● **WORK ITEM**
Beginning with the line containing "Page text, block" and ending at the last line of the data, set down every line exactly, leaving out all pictures.

● **RECORDS**
▬▬▬▬▬▬
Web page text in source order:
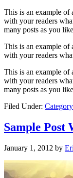
This is an example of
with your readers
many posts as you
This is an example of
with your readers
This is an example of
with your readers
many posts as you
Filed Under:
Sample Post
January 1, 2012 by
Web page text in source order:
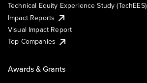
Technical Equity Experience Study (TechEES)
Impact Reports
Visual Impact Report
Top Companies
Awards & Grants
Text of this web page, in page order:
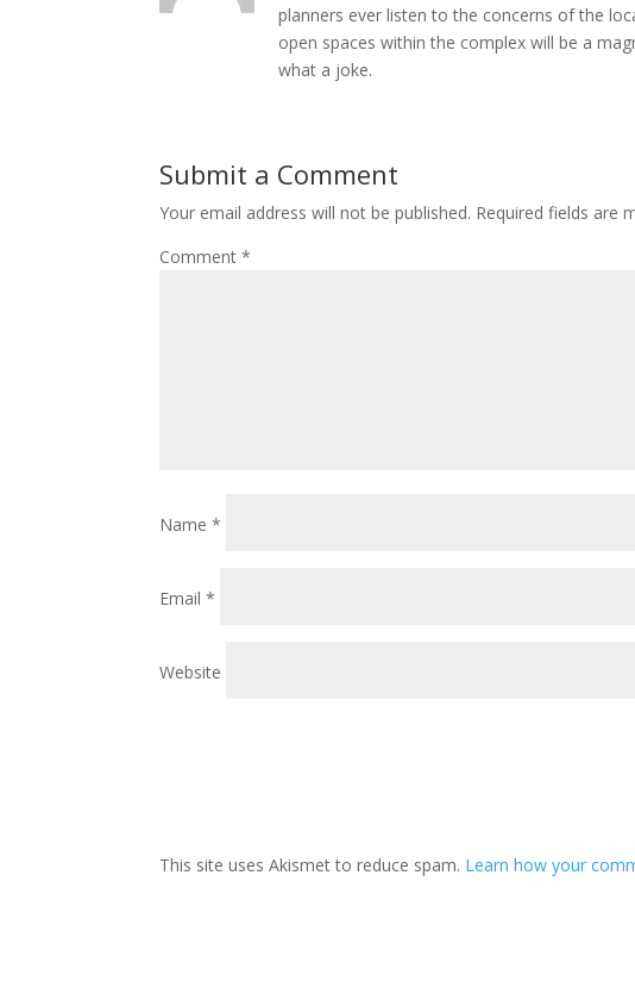
planners ever listen to the concerns of the
open spaces within the complex will be a
what a joke.
Submit a Comment
Your email address will not be published. Required fields are
Comment*
Name*
Email*
Website
This site uses Akismet to reduce spam. Learn how your
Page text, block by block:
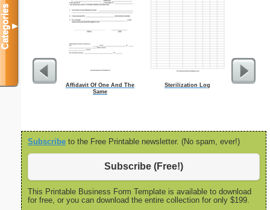
Affidavit Of One And The
Same
Sterilization Log
Subscribe to the Free Printable newsletter. (No spam, ever!)
Subscribe (Free!)
This Printable Business Form Template is available to download
for free, or you can download the entire collection for only $199.
Categories▼
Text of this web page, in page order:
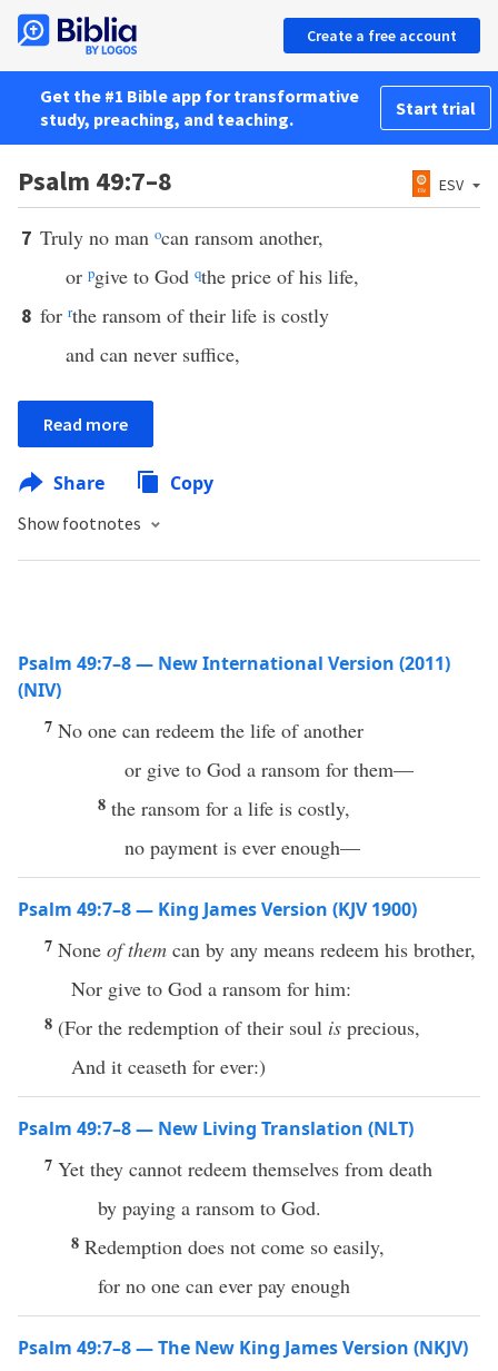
▬▬▬▬▬▬
● **OUTPUT**
Page text, block by block:
Affidavit Of One And The
Same
Sterilization Log
Subscribe to the Free Printable newsletter. (No spam, ever!)
Subscribe (Free!)
This Printable Business Form Template is available to download
for free, or you can download the entire collection for only $199.
Categories▼
Text of this web page, in page order:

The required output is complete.